▶ _What is expected_
Every record here must be copied exactly, except for the images it holds.
--- Task input ---
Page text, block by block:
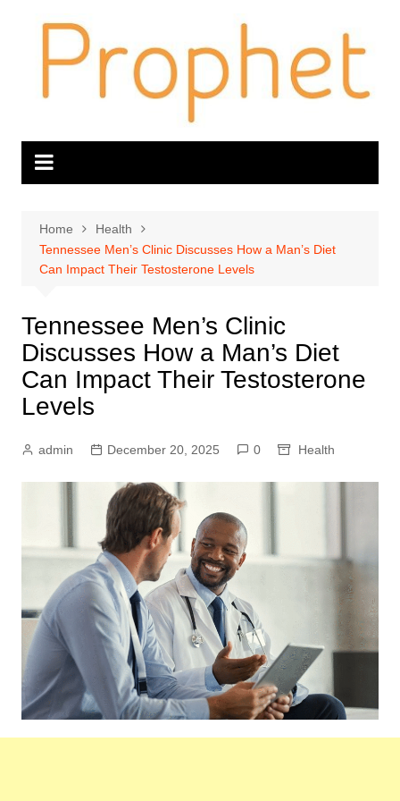
Home
Health
Tennessee Men’s Clinic Discusses How a Man’s Diet
Can Impact Their Testosterone Levels
Tennessee Men’s Clinic
Discusses How a Man’s Diet
Can Impact Their Testosterone
Levels
admin December 20, 2025 0 Health
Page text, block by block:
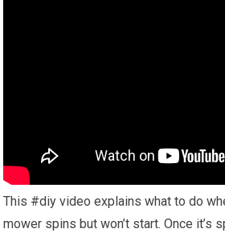
This #diy video explains what to do
mower spins but won’t start. Once it’s
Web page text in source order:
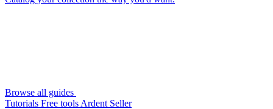
Browse all guides
Tutorials Free tools Ardent Seller
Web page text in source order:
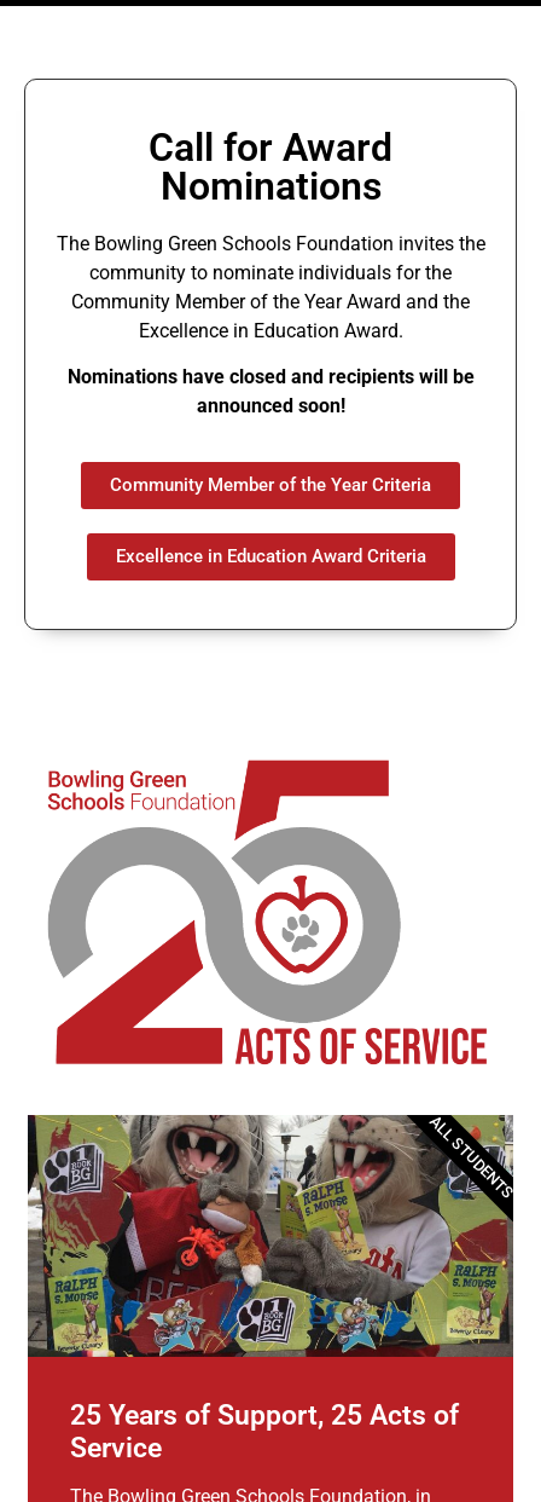
Call for Award
Nominations
The Bowling Green Schools Foundation invites the
community to nominate individuals for the
Community Member of the Year Award and the
Excellence in Education Award.
Nominations have closed and recipients will be
announced soon!
Community Member of the Year Criteria
Excellence in Education Award Criteria
25 Years of Support, 25 Acts of
Service
The Bowling Green Schools Foundation, in
ALL STUDENTS
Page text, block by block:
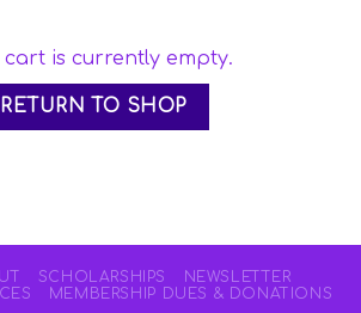
cart is currently empty.
RETURN TO SHOP
SCHOLARSHIPS
NEWSLETTER
MEMBERSHIP DUES & DONATIONS
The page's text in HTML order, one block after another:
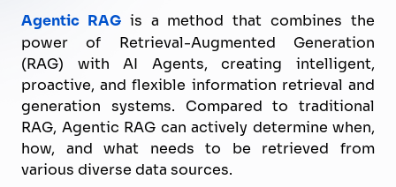
Agentic RAGis a method that combines the
power of Retrieval-Augmented Generation
(RAG) with AI Agents, creating intelligent,
proactive, and flexible information retrieval and
generation systems. Compared to traditional
RAG, Agentic RAG can actively determine when,
how, and what needs to be retrieved from
various diverse data sources.
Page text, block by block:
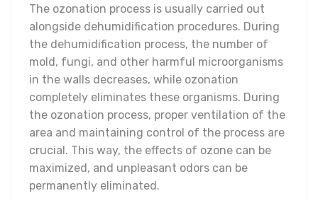
The ozonation process is usually carried out
alongside dehumidification procedures. During
the dehumidification process, the number of
mold, fungi, and other harmful microorganisms
in the walls decreases, while ozonation
completely eliminates these organisms. During
the ozonation process, proper ventilation of the
area and maintaining control of the process are
crucial. This way, the effects of ozone can be
maximized, and unpleasant odors can be
permanently eliminated.
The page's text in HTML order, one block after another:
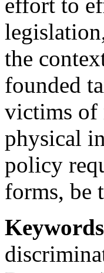
effort to
the
founded
victims of
physical
policy
forms, be
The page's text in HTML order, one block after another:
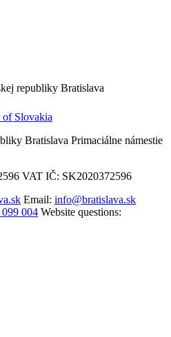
---
▶ _Written solution_
Page text, block by block:
Home
Health
Tennessee Men’s Clinic Discusses How a Man’s Diet
Can Impact Their Testosterone Levels
Tennessee Men’s Clinic
Discusses How a Man’s Diet
Can Impact Their Testosterone
Levels
admin December 20, 2025 0 Health
Page text, block by block:
This #diy video explains what to do
mower spins but won’t start. Once it’s
Web page text in source order:
Browse all guides
Tutorials Free tools Ardent Seller
Web page text in source order:
Call for Award
Nominations
The Bowling Green Schools Foundation invites the
community to nominate individuals for the
Community Member of the Year Award and the
Excellence in Education Award.
Nominations have closed and recipients will be
announced soon!
Community Member of the Year Criteria
Excellence in Education Award Criteria
25 Years of Support, 25 Acts of
Service
The Bowling Green Schools Foundation, in
ALL STUDENTS
Page text, block by block:
cart is currently empty.
RETURN TO SHOP
SCHOLARSHIPS
NEWSLETTER
MEMBERSHIP DUES & DONATIONS
The page's text in HTML order, one block after another:
Agentic RAGis a method that combines the
power of Retrieval-Augmented Generation
(RAG) with AI Agents, creating intelligent,
proactive, and flexible information retrieval and
generation systems. Compared to traditional
RAG, Agentic RAG can actively determine when,
how, and what needs to be retrieved from
various diverse data sources.
Page text, block by block:
The ozonation process is usually carried out
alongside dehumidification procedures. During
the dehumidification process, the number of
mold, fungi, and other harmful microorganisms
in the walls decreases, while ozonation
completely eliminates these organisms. During
the ozonation process, proper ventilation of the
area and maintaining control of the process are
crucial. This way, the effects of ozone can be
maximized, and unpleasant odors can be
permanently eliminated.
The page's text in HTML order, one block after another:
effort to
the
founded
victims of
physical
policy
forms, be
The page's text in HTML order, one block after another:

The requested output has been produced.